**Task**
Taking the line with "iLoveKickboxing - Roanoke, VA" as the first and the line with "Australian Dollar" as the last, set down exactly every line in that range from the entries below, and no more.

(Given data begins)

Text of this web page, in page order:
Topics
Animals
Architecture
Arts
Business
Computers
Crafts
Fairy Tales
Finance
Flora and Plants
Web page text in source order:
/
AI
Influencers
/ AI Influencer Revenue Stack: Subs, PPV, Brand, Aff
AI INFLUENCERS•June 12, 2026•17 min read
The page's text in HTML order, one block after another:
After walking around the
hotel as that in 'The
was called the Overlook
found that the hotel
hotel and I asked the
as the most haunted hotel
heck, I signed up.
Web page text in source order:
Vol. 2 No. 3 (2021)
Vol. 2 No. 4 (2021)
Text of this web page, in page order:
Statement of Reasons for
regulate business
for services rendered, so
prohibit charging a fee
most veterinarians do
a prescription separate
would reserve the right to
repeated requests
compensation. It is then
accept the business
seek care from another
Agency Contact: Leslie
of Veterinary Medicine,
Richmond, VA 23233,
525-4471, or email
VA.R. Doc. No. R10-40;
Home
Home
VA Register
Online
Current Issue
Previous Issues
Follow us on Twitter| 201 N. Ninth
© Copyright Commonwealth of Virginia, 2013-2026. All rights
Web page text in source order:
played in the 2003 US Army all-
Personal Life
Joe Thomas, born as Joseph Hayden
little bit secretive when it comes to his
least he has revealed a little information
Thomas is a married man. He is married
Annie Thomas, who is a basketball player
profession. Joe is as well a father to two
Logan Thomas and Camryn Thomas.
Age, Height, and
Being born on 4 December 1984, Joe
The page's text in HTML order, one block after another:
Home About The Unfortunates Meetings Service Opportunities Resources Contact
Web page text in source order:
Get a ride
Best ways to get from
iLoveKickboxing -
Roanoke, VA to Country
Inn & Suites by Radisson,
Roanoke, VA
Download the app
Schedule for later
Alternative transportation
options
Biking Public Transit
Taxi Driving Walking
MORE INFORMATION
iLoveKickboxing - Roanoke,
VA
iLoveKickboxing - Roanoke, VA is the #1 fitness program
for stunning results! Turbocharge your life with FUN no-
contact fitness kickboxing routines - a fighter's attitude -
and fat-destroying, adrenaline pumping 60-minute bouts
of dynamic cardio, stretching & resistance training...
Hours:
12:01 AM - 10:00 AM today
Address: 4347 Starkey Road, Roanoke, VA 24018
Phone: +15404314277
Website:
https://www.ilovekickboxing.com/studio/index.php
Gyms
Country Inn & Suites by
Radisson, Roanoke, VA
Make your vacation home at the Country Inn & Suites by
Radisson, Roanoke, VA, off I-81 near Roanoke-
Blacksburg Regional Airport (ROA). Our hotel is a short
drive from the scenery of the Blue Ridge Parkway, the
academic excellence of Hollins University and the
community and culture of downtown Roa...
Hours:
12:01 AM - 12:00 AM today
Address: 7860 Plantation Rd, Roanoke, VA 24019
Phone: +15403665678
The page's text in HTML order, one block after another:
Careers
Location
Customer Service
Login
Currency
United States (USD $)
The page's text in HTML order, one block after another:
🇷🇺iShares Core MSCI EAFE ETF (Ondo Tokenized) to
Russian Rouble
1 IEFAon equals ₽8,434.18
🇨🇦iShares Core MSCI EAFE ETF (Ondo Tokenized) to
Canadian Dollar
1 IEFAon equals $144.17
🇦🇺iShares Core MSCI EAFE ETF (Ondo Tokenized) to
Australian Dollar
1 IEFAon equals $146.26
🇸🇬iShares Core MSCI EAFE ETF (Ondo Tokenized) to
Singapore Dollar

(Given data ends)

**Exercise response**
iLoveKickboxing - Roanoke, VA is the #1 fitness program
for stunning results! Turbocharge your life with FUN no-
contact fitness kickboxing routines - a fighter's attitude -
and fat-destroying, adrenaline pumping 60-minute bouts
of dynamic cardio, stretching & resistance training...
Hours:
12:01 AM - 10:00 AM today
Address: 4347 Starkey Road, Roanoke, VA 24018
Phone: +15404314277
Website:
https://www.ilovekickboxing.com/studio/index.php
Gyms
Country Inn & Suites by
Radisson, Roanoke, VA
Make your vacation home at the Country Inn & Suites by
Radisson, Roanoke, VA, off I-81 near Roanoke-
Blacksburg Regional Airport (ROA). Our hotel is a short
drive from the scenery of the Blue Ridge Parkway, the
academic excellence of Hollins University and the
community and culture of downtown Roa...
Hours:
12:01 AM - 12:00 AM today
Address: 7860 Plantation Rd, Roanoke, VA 24019
Phone: +15403665678
The page's text in HTML order, one block after another:
Careers
Location
Customer Service
Login
Currency
United States (USD $)
The page's text in HTML order, one block after another:
🇷🇺iShares Core MSCI EAFE ETF (Ondo Tokenized) to
Russian Rouble
1 IEFAon equals ₽8,434.18
🇨🇦iShares Core MSCI EAFE ETF (Ondo Tokenized) to
Canadian Dollar
1 IEFAon equals $144.17
🇦🇺iShares Core MSCI EAFE ETF (Ondo Tokenized) to
Australian Dollar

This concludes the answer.